By Adedapo Adesanya
Scarcity of foreign exchange is taking a toll on the Nigerian manufacturing industry as the global oil price crisis is hindering the importation of raw materials.
The industry’s difficulties are the latest signs of strain in Nigeria’s foreign exchange regime which was devalued in March following crash in the oil market.
According to a Bloomberg report on Tuesday, members of the Manufacturers Association of Nigeria (MAN) have been unable to access hard currency for the past five weeks.
There also seems to be an estimated $1 billion backlog of unmet dollar demand in the country, according to investment bank, FBNQuest, and this is telling on businesses that rely on imports such as pharmaceuticals, electrical products and automobile businesses.
According to the President of MAN, Mr Mansur Ahmed, on Monday, “Everybody is trying to remain afloat.
“Certain sectors will suffer more than others, notably those companies that are heavily dependent on imports.”
The Central Bank of Nigeria (CBN) recently assured foreign investors looking to repatriate their funds to be patient as it will be done in an orderly manner, in line with the apex bank’s procedure.
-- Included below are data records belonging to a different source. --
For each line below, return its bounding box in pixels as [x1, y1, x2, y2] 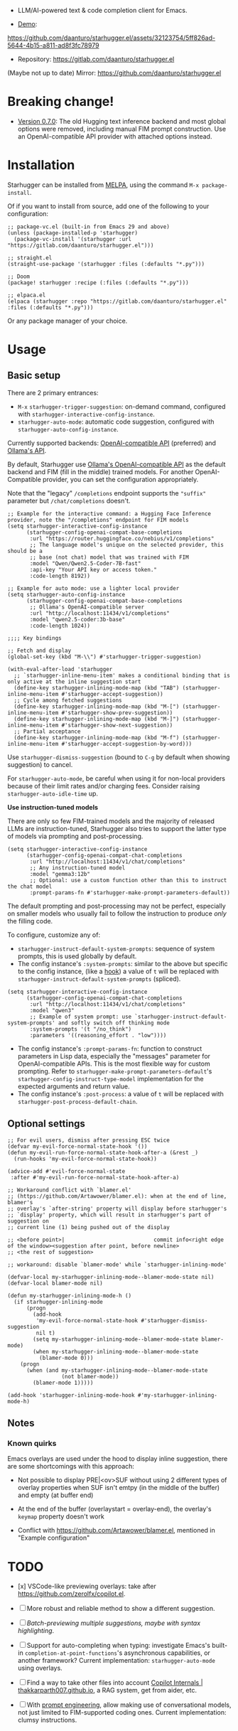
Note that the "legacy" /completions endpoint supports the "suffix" [7, 488, 206, 497]
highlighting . [17, 1627, 55, 1635]
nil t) [36, 1329, 55, 1336]
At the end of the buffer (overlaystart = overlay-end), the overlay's [17, 1505, 212, 1513]
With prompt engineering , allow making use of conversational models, [26, 1700, 232, 1709]
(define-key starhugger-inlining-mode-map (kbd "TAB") [13, 684, 180, 692]
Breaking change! [7, 94, 114, 109]
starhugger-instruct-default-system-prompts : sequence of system [17, 944, 215, 953]
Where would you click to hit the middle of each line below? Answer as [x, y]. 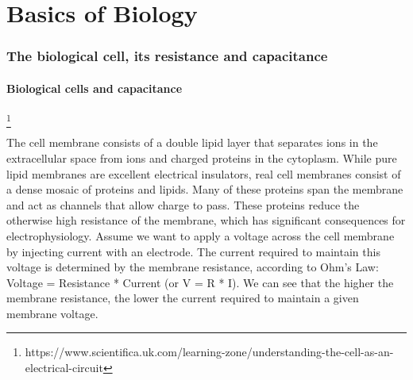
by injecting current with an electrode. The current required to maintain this [193, 251]
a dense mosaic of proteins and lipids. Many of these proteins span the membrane [205, 189]
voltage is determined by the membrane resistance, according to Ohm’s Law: [193, 267]
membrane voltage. [52, 313]
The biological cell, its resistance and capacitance [167, 56]
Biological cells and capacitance [95, 88]
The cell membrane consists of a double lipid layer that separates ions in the [192, 142]
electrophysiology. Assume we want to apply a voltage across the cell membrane [201, 235]
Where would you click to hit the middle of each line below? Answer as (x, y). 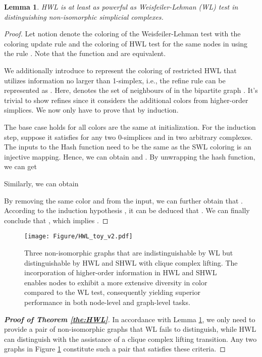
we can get (20, 166)
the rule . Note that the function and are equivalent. (85, 53)
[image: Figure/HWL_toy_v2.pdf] (78, 237)
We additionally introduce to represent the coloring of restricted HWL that (120, 70)
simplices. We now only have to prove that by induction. (91, 110)
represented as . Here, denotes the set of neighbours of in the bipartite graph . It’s (131, 90)
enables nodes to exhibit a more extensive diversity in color (116, 282)
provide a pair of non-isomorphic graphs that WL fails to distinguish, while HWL (130, 329)
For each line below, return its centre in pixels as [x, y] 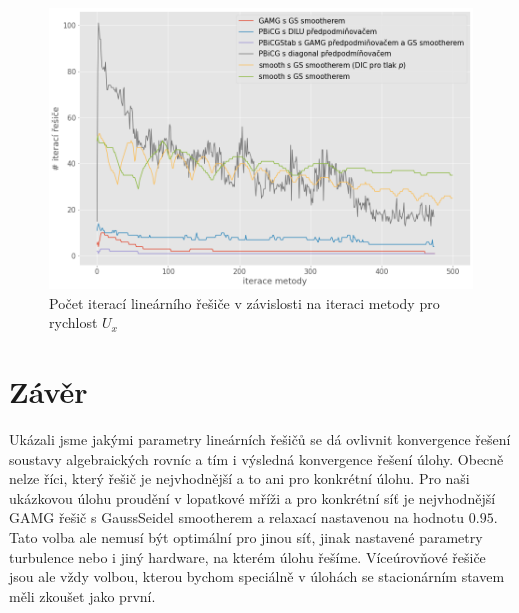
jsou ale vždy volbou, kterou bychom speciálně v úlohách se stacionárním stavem [257, 576]
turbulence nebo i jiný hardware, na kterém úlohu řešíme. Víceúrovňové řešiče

With the depreciation facing the Naira across the various markets, manufacturers are now turning to domestic suppliers for raw materials, machinery and spare parts which are very expensive.
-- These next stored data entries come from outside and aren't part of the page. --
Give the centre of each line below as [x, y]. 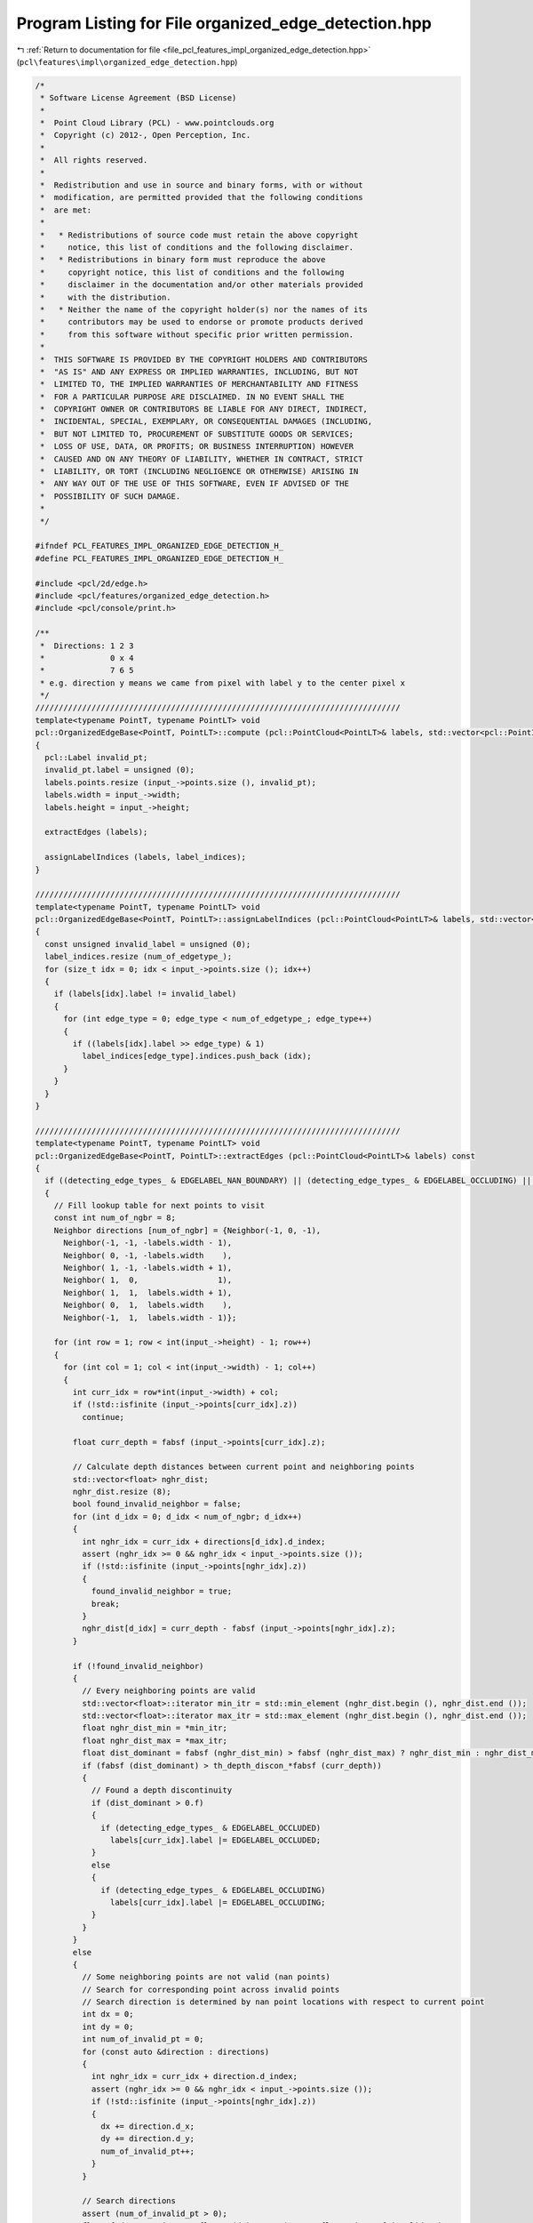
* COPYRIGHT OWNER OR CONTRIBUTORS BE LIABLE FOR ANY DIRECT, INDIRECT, [204, 409]
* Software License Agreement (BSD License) [139, 98]
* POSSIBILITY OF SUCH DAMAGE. [111, 496]
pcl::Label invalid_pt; [96, 758]
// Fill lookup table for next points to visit [159, 1206]
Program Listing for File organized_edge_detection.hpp [224, 23]
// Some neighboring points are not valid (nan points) [206, 1977]
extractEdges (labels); [96, 832]
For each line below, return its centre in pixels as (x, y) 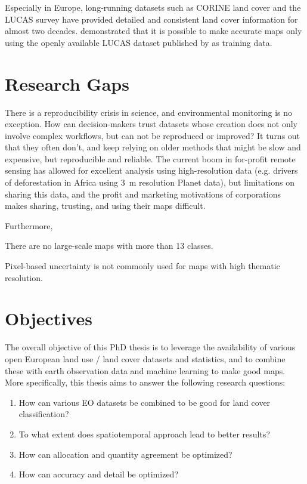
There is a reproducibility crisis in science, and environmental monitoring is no (149, 112)
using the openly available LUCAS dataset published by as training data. (139, 42)
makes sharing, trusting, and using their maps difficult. (105, 206)
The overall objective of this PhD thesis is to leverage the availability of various (150, 347)
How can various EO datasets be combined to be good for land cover (145, 402)
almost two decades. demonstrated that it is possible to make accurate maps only (153, 31)
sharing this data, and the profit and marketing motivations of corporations (143, 194)
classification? (44, 414)

The association called on the CBN to review rules hindering the ability of lenders to extend credit. This includes “policy contradictions” that require banks to lend 65 percent of their deposits – a measure aimed at stimulating credit – while keeping 27.5 percent of their capital with regulators, which makes a “lesser quantum of money available for lending,” the group said in the statement.
Manufacturers are also seeking lower interest rates and bigger loans, the size of which “has shrunken greatly” as increased borrowing by the government crowds out companies.
On Monday, Business Post reported that the Naira traded at N445 per Dollar at the black market; N386 per Dollar at the Investors segment; and N361 per Dollar at the internship rate.
Meanwhile, the 12-month Naira forwards were trading at N514 per Dollar on Monday, suggesting investors see the currency falling to around that level in a year.